> _WHAT THE TASK REQUIRES_:
Below are the records; tally the lines in them that include the word "교육보험과" and reply with the number alone.

> _EXTRACTED INFORMATION_:

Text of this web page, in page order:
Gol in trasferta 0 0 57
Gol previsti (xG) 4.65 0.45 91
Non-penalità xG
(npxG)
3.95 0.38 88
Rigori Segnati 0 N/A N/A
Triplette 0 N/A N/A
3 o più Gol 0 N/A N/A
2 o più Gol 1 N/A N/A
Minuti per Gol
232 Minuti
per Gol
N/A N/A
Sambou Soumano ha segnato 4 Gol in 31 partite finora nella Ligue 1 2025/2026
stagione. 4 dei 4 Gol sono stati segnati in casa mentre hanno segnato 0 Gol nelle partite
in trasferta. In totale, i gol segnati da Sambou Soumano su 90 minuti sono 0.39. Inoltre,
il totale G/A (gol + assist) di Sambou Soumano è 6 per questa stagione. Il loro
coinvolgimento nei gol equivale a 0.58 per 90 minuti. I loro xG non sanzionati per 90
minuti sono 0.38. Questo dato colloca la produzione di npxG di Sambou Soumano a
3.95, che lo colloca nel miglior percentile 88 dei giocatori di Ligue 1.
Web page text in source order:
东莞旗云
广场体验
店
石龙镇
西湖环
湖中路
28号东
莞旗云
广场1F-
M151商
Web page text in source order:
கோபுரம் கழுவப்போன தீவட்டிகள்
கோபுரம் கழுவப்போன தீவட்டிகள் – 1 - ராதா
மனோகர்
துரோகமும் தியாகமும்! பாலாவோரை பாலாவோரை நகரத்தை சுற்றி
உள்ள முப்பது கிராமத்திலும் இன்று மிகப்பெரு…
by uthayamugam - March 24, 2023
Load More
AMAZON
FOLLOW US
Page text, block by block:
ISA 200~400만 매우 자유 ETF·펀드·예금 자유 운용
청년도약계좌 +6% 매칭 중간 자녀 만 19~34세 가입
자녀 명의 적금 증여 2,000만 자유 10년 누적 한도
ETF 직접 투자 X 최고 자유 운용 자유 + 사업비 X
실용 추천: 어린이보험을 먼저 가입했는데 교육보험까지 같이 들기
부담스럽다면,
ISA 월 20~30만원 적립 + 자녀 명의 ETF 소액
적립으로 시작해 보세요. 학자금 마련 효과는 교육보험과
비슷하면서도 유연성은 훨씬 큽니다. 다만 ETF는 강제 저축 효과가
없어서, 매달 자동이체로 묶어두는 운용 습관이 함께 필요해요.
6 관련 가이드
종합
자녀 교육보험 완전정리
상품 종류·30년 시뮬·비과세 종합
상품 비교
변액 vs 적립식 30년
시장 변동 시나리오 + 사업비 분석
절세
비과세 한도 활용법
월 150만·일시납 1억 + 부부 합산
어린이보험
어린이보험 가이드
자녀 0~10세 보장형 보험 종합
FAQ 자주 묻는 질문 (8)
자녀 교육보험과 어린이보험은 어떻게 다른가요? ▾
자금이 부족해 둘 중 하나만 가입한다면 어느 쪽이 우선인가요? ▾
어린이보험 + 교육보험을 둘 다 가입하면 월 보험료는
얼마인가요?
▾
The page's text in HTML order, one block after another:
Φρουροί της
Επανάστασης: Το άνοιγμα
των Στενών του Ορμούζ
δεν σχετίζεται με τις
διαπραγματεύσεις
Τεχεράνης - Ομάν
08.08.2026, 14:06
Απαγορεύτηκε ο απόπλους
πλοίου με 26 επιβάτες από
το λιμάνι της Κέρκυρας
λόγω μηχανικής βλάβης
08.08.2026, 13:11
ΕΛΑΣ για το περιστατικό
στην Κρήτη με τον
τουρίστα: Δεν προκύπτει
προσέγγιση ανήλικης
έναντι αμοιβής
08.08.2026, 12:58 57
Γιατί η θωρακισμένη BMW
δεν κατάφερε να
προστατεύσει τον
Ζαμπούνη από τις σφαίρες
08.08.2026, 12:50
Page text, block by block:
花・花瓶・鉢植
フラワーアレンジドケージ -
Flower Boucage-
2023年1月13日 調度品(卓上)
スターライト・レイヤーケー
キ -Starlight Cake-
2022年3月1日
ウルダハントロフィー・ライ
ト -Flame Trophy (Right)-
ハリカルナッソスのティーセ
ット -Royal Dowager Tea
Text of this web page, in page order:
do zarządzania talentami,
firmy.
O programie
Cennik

> _TASK OUTPUT_:
2